Na versão anterior, os recursos eram direcionados integralmente aos Estados e ao Distrito Federal. O atual substitutivo determina ainda que os bens serão destinados ao ente onde corre a ação penal responsável pela apuração dos crimes, medida que altera o fluxo original proposto pelo governo.
Definição de facção criminosa e manutenção do domínio social estruturado
Derrite incluiu no relatório uma definição de facção criminosa, mas não tipificou a conduta, retirando a criação de um novo crime como sugerido pelo texto do Executivo. O governo defendia a figura de organização criminosa qualificada, definida como facção criminosa, com pena de oito a quinze anos para quem atuasse com objetivo de controle territorial ou financeiro por meio de violência, coação ou ameaça. O relator manteve o conceito de domínio social estruturado, usado para enquadrar crimes praticados por organizações que exercem controle armado sobre territórios.

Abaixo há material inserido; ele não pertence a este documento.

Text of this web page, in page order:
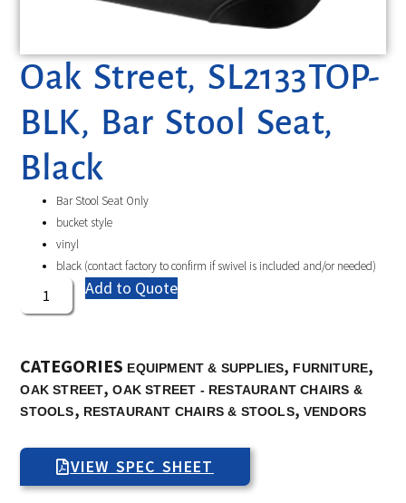
Oak Street, SL2133TOP-
BLK, Bar Stool Seat,
Black
Bar Stool Seat Only
bucket style
vinyl
black (contact factory to confirm if swivel is included and/or needed)
Add to Quote
CATEGORIES EQUIPMENT & SUPPLIES, FURNITURE,
OAK STREET,OAK STREET - RESTAURANT CHAIRS &
STOOLS, RESTAURANT CHAIRS & STOOLS, VENDORS
VIEW SPEC SHEET
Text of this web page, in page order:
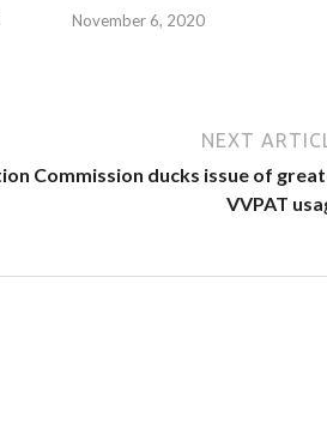
November 6, 2020
NEXT
Commission ducks issue of
VVPAT
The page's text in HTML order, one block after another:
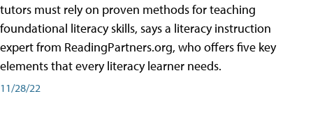
tutors must rely on proven methods for teaching
foundational literacy skills, says a literacy instruction
expert from ReadingPartners.org, who offers five key
elements that every literacy learner needs.
11/28/22
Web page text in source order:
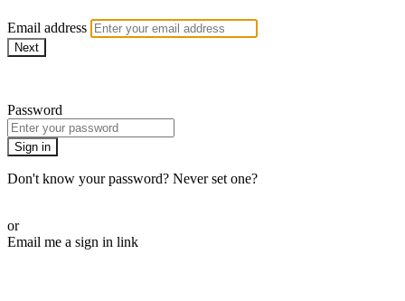
Email address
Next
Password
Sign in
Don't know your password? Never set one?
or
Email me a sign in link
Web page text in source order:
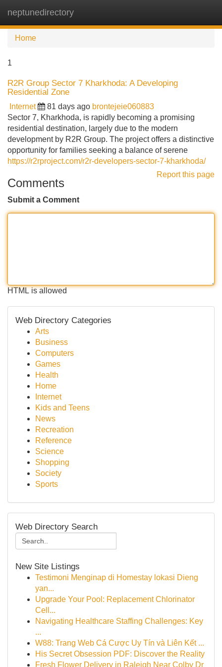
neptunedirectory
Home
1
R2R Group Sector 7 Kharkhoda: A Developing
Residential Zone
Internet 81 days ago brontejeie060883
Sector 7, Kharkhoda, is rapidly becoming a promising
residential destination, largely due to the modern
development by R2R Group. The project offers a distinctive
opportunity for families seeking a balance of serene
https://r2rproject.com/r2r-developers-sector-7-kharkhoda/
Report this page
Comments
Submit a Comment
HTML is allowed
Web Directory Categories
Arts
Business
Computers
Games
Health
Home
Internet
Kids and Teens
News
Recreation
Reference
Science
Shopping
Society
Sports
Web Directory Search
New Site Listings
Testimoni Menginap di Homestay lokasi Dieng
yan...
Upgrade Your Pool: Replacement Chlorinator
Cell...
Navigating Healthcare Staffing Challenges: Key
...
W88: Trang Web Cá Cược Uy Tín và Liên Kết ...
His Secret Obsession PDF: Discover the Reality
Fresh Flower Delivery in Raleigh Near Colby Dr
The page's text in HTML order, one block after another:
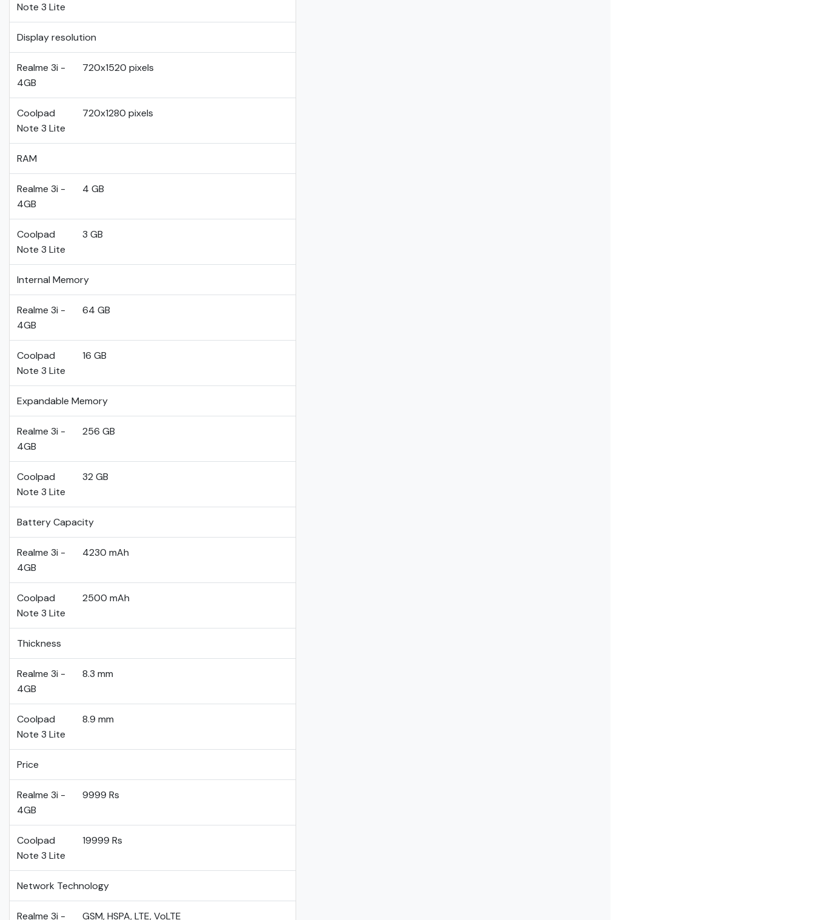
Note 3 Lite
Display resolution
Realme 3i -
4GB
720x1520 pixels
Coolpad
Note 3 Lite
720x1280 pixels
RAM
Realme 3i -
4GB
4 GB
Coolpad
Note 3 Lite
3 GB
Internal Memory
Realme 3i -
4GB
64 GB
Coolpad
Note 3 Lite
16 GB
Expandable Memory
Realme 3i -
4GB
256 GB
Coolpad
Note 3 Lite
32 GB
Battery Capacity
Realme 3i -
4GB
4230 mAh
Coolpad
Note 3 Lite
2500 mAh
Thickness
Realme 3i -
4GB
8.3 mm
Coolpad
Note 3 Lite
8.9 mm
Price
Realme 3i -
4GB
9999 Rs
Coolpad
Note 3 Lite
19999 Rs
Network Technology
Realme 3i - GSM, HSPA, LTE, VoLTE
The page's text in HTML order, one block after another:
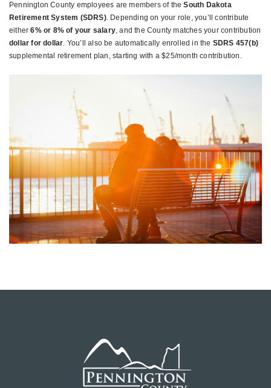
Pennington County employees are members of theSouth Dakota
Retirement System (SDRS). Depending on your role, you’ll contribute
either6% or 8% of your salary, and the County matches your contribution
dollar for dollar. You’ll also be automatically enrolled in the SDRS 457(b)
supplemental retirement plan, starting with a $25/month contribution.
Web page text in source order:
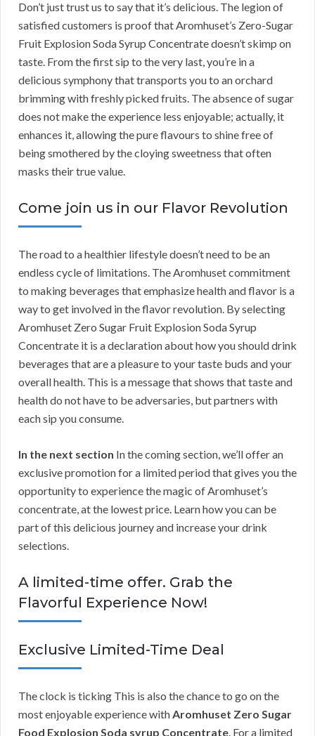
Don’t just trust us to say that it’s delicious. The legion of
satisfied customers is proof that Aromhuset’s Zero-Sugar
Fruit Explosion Soda Syrup Concentrate doesn’t skimp on
taste. From the first sip to the very last, you’re in a
delicious symphony that transports you to an orchard
brimming with freshly picked fruits. The absence of sugar
does not make the experience less enjoyable; actually, it
enhances it, allowing the pure flavours to shine free of
being smothered by the cloying sweetness that often
masks their true value.
Come join us in our Flavor Revolution
The road to a healthier lifestyle doesn’t need to be an
endless cycle of limitations. The Aromhuset commitment
to making beverages that emphasize health and flavor is a
way to get involved in the flavor revolution. By selecting
Aromhuset Zero Sugar Fruit Explosion Soda Syrup
Concentrate it is a declaration about how you should drink
beverages that are a pleasure to your taste buds and your
overall health. This is a message that shows that taste and
health do not have to be adversaries, but partners with
each sip you consume.
In the next section In the coming section, we’ll offer an
exclusive promotion for a limited period that gives you the
opportunity to experience the magic of Aromhuset’s
concentrate, at the lowest price. Learn how you can be
part of this delicious journey and increase your drink
selections.
A limited-time offer. Grab the
Flavorful Experience Now!
Exclusive Limited-Time Deal
The clock is ticking This is also the chance to go on the
most enjoyable experience with Aromhuset Zero Sugar
Food Explosion Soda syrup Concentrate . For a limited
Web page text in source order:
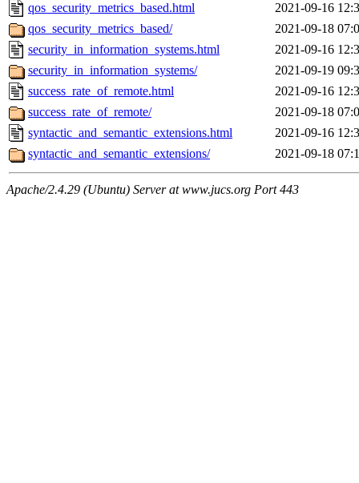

A definição incorporada ao parecer descreve facção criminosa como organização ultraviolenta, milícia privada ou grupo paramilitar voltado ao controle de áreas ou atividades econômicas mediante uso de violência ou intimidação. O relatório também mantém a previsão de criação de uma lei autônoma para disciplinar o combate ao crime organizado. O governo aponta que legislações paralelas podem gerar conflitos práticos com normas já existentes, como a Lei de Organizações Criminosas, ainda em vigor.